ORAS Authentication Provider

ORAS handles all referrer operations using registry as the referrer store. It uses authentication credentials to authenticate to a registry and access referrer artifacts. Ratify contains many Authentication Providers to support different authentication scenarios. The user specifies which authentication provider to use in the configuration.

The authProvider section of configuration file specifies the authentication provider. The name field is REQUIRED for Ratify to bind to the correct provider implementation.

Example config.json

{
    "store": {
        "version": "1.0.0",
        "plugins": [
            {
                "name": "oras",
                "localCachePath": "./local_oras_cache",
                "authProvider": {
                    "name": "<auth provider name>",
                    <other provider specific fields>
                }
            }
        ]
    },
    "policy": {
        "version": "1.0.0",
        "plugin": {
            "name": "configPolicy",
            "artifactVerificationPolicies": {
                "application/vnd.cncf.notary.signature": "any"
            }
        }
    },
    "verifier": {
        "version": "1.0.0",
        "plugins": [
            {
                "name":"notation",
                "artifactTypes" : "application/vnd.cncf.notary.signature",
                "verificationCerts": [
                    "<cert folder>"
                  ]
            }  
        ]
    }
}

NOTE: ORAS will attempt to use anonymous access if the authentication provider fails to resolve credentials.

Supported Providers

1. Docker Config file
2. Azure Workload Identity
3. Azure Managed Identity
4. Kubernetes Secrets
5. AWS IAM Roles for Service Accounts (IRSA)

1. Docker Config

This is the default authentication provider.

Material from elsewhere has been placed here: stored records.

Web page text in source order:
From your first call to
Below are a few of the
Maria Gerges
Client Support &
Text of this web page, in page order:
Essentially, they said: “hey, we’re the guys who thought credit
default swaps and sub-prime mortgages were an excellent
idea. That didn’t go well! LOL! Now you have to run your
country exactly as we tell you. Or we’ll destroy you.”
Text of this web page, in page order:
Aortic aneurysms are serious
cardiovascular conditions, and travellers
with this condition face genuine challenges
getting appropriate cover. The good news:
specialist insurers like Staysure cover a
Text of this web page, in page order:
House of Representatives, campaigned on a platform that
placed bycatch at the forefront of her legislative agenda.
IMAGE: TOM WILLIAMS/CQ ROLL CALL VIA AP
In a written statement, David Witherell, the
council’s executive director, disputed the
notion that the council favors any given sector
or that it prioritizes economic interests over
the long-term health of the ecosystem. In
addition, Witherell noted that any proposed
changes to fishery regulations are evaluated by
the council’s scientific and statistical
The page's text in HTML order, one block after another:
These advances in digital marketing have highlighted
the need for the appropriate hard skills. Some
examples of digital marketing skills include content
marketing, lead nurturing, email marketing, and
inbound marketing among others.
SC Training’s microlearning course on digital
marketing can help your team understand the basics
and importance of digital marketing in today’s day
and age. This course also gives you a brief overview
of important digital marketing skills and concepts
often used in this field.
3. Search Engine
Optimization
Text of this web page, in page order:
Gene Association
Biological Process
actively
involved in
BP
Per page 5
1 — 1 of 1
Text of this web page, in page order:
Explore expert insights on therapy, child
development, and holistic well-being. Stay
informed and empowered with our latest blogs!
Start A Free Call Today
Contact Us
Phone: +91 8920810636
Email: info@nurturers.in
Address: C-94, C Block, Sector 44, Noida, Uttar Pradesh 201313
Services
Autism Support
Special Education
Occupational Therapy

Ratify attempts to look for credentials at the default docker configuration path ($HOME/.docker/config.json) if the authProvider section is not specified.

Specify the configPath field for the dockerConfig authentication provider to use a different docker config file path.

"store": {
        "version": "1.0.0",
        "plugins": [
            {
                "name": "oras",
                "localCachePath": "./local_oras_cache",
                "authProvider": {
                    "name": "dockerConfig",
                    "configPath": <custom file path string>
                }
            }
        ]
    }

Both the above modes uses a k8s secret of type dockerconfigjson that is described in the document

2. Azure Workload Identity

Ratify pulls artifacts from a private Azure Container Registry using Workload Federated Identity in an Azure Kubernetes Service cluster. For an overview on how workload identity operates in Azure, refer to the documentation. You can use workload identity federation to configure an Azure AD app registration or user-assgined managed identity.

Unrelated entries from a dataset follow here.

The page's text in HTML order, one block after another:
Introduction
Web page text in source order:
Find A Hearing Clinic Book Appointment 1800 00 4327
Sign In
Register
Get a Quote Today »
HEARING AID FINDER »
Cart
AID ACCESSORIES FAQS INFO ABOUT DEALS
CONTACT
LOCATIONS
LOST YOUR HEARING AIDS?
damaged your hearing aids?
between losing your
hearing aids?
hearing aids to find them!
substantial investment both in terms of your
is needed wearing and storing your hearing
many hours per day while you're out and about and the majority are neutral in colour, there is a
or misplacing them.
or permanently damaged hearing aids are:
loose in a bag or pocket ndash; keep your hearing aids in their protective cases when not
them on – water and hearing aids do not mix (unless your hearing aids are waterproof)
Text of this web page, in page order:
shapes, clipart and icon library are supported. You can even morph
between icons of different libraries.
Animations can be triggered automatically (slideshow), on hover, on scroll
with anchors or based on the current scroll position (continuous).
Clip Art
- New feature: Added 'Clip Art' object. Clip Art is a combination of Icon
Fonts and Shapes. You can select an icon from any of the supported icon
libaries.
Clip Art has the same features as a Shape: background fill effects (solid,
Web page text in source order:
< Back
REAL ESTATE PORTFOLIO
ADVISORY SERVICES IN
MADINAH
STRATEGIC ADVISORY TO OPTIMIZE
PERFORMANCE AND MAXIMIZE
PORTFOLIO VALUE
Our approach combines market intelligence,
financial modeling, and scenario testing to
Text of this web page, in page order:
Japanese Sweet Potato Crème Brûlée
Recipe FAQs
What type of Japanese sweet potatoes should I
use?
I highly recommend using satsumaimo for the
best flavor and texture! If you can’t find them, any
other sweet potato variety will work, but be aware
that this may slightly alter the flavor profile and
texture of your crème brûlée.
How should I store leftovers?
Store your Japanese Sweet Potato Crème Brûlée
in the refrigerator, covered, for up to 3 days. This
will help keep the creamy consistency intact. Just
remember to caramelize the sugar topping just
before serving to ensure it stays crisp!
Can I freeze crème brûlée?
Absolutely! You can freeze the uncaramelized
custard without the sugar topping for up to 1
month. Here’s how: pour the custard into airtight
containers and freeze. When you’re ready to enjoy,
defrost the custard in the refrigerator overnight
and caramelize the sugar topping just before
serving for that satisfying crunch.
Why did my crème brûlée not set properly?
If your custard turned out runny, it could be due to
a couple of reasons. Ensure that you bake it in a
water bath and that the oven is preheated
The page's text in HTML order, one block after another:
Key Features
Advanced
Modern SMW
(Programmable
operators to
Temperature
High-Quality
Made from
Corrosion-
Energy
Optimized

Please refer to quick start to configure workload identity for ACR. The official steps for setting up Workload Identity on AKS can be found here.

3. Kubernetes Secrets

Ratify resolves registry credentials from Docker Config Kubernetes secrets in the cluster. Ratify considers kubernetes secrets in two ways:

1. The configuration can specify a list of secrets. Each entry REQUIRES the secretName field. The namespace field MUST also be provided if the secret does not exist in the namespace Ratify is deployed in. The Ratify helm chart contains a ratify-manager-role-clusterrole.yaml file with role assignments. If a namespace other than Ratify's namespace is provided in the secret list, the user MUST add a new role binding to the cluster role for that new namespace.

2. Ratify considers the imagePullSecrets specified in the service account associated with Ratify. The serviceAccountName field specifies the service account associated with Ratify. Ratify MUST be assigned a role to read the service account and secrets in the Ratify namespace.

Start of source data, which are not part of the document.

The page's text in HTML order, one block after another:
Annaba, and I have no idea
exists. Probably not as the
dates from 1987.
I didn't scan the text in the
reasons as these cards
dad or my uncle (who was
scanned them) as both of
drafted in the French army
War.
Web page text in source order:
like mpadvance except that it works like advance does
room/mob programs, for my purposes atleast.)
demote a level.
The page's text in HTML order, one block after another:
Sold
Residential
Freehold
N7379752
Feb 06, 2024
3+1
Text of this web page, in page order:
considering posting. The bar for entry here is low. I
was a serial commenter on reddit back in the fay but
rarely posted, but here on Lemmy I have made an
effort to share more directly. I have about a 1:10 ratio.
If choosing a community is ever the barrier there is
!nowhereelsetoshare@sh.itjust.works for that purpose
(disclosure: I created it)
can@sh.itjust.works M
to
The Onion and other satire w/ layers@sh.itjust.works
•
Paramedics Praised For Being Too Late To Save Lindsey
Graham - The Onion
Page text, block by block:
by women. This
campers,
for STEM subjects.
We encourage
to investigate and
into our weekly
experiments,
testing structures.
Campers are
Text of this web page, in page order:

Ratify only supports the kubernetes.io/dockerconfigjson secret type.

Note: Kubernetes secrets are reloaded and refreshed for Ratify to use every 12 hours. Changes to the Secret may not be reflected immediately.

Sample install guide using service account image pull secrets

• Create a k8s secret by providing credentials on the command line. This secret should be in the same namespace that contains Ratify deployment.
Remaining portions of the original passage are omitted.